Are excluded files and ignored files form two separate sets, or are
they one and the same?  Do files that users forgot to add (e.g. new
source file that would not match any patterns listed in .gitignore)
and object files left over from the previous compilation (most
likely match *.o in .gitignore) treated the same way for the purpose
of determining if the directory that is no longer in the cone can be
removed?

> underneath. This is the most extreme method for doing this, but it works
> when the sparse-checkout is in cone mode and is expected to rescope
> based on directories, not files.
>
> Be sure to add a --dry-run option so users can predict what will be
> deleted. In general, output the directories that are being removed so
> users can know what was removed.

Hmph.  It would be safer to show not just the directories but which
excluded files are about to be lost, wouldn't it, especially when
the user is trying to play safe and see what potential damage they
are looking at?

Also even though ignored files are "ignored and expendable", nobody
marks their temporary file as "ignored but precious" (yet), so "it
is listed in .gitignore so we can safely remove it" may not be a
safe assumption for us to be making (yet).  Shouldn't we at least be
listing these ignored files in --dry-run output, next to those files
that the user may have forgotten to add?

> Note that untracked directories remain. Further, directories that
> contain staged changes are not deleted. This is a detail that is partly
> hidden by the implementation which relies on collapsing the index to a
> sparse index in-memory and only deleting directories that are listed as
> sparse in the index. If a staged change exists, then that entry is not
> stored as a sparse tree entry and thus remains on-disk until committed
> or reset.

Removing untracked directories is a job for "clean -d", so it makes
sense for this new command not to touch them.  Not losing changes
that have already been added is just a bad as losing new files that
the user forgot to add, so it does make sense not to remove them.

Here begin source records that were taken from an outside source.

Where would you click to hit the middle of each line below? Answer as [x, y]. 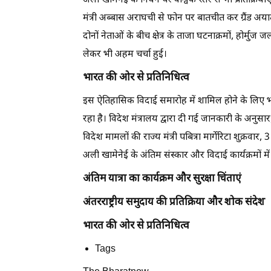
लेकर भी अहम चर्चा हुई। [125, 55]
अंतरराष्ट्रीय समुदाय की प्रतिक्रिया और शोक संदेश [174, 203]
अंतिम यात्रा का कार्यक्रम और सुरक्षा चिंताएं [162, 179]

I wonder if we need "-x" and/or "-X" options "clean" has (and
perhaps "-d" that is a no-op, as the whole point of this subcommand
is about removing directories from the working tree) to control its
operation a bit finer-grained way.

> +	for (size_t i = 0; i < repo->index->cache_nr; i++) {
> +		DIR* dir;

The asterisk sticks to the variable, not the type, i.e.

		DIR *dir;

Thanks.